附件1：外文资料翻译译文大容量存储器由于计算机主存储器的易失性和容量的限制, 大多数的计算机都有附加的称为大容量存储系统的存储设备, 包括有磁盘、CD 和磁带。

相对于主存储器，大的容量储存系统的优点是易失性小，容量大，低成本, 并且在许多情况下, 为了归档的需要可以把储存介质从计算机上移开。
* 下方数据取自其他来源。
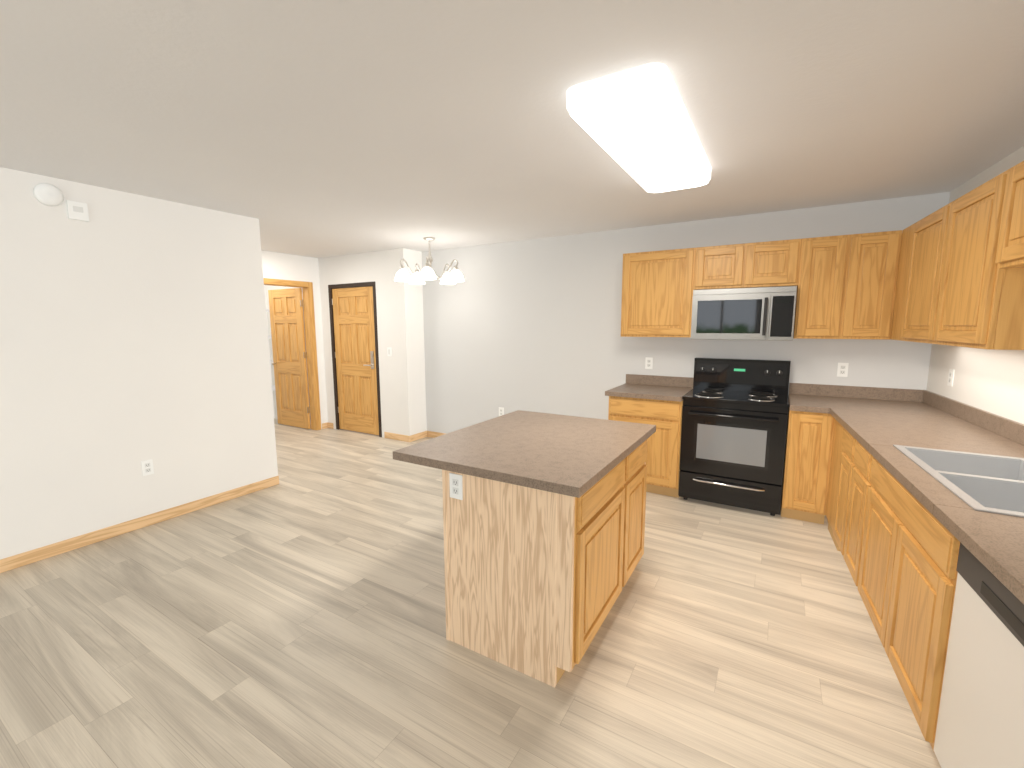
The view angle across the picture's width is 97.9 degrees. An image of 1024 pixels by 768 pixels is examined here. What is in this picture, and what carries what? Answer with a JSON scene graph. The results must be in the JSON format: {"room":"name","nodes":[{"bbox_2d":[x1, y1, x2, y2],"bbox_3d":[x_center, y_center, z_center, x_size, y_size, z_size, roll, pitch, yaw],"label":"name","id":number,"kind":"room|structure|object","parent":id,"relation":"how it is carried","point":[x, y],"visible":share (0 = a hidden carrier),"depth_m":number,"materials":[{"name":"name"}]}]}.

术语联机和脱机通常分别用于描述连接于和没有连接于计算机的设备。

联机意味着，设备或信息已经与计算机连接，计算机不需要人的干预，脱机意味着设备或信息与机器相连前需要人的干预，或许需要将这个设备接通电源，或许包含有该信息的介质需要插到某机械装置里。

大量储存器系统的主要缺点是他们典型地需要机械的运动因此需要较多的时间，因为主存储器的所有工作都由电子器件实现。

1. 磁盘今天，我们使用得最多的一种大量存储器是磁盘，在那里有薄的可以旋转的盘片，盘片上有磁介质以储存数据。

盘片的上面和（或）下面安装有读/写磁头，当盘片旋转时，每个磁头都遍历一圈，它被叫作磁道，围绕着磁盘的上下两个表面。

通过重新定位的读/写磁头，不同的同心圆磁道可以被访问。

通常，一个磁盘存储系统由若干个安装在同一根轴上的盘片组成，盘片之间有足够的距离，使得磁头可以在盘片之间滑动。

在一个磁盘中，所有的磁头是一起移动的。

因此，当磁头移动到新的位置时，新的一组磁道可以存取了。

每一组磁道称为一个柱面。

因为一个磁道能包含的信息可能比我们一次操作所需要得多，所以每个磁道划分成若干个弧区，称为扇区，记录在每个扇区上的信息是连续的二进制位串。

传统的磁盘上每个磁道分为同样数目的扇区，而每个扇区也包含同样数目的二进制位。

（所以，盘片中心的储存的二进制位的密度要比靠近盘片边缘的大）。

因此，一个磁盘存储器系统有许多个别的磁区, 每个扇区都可以作为独立的二进制位串存取，盘片表面上的磁道数目和每个磁道上的扇区数目对于不同的磁盘系统可能都不相同。

磁区大小一般是不超过几个KB; 512 个字节或1024 个字节。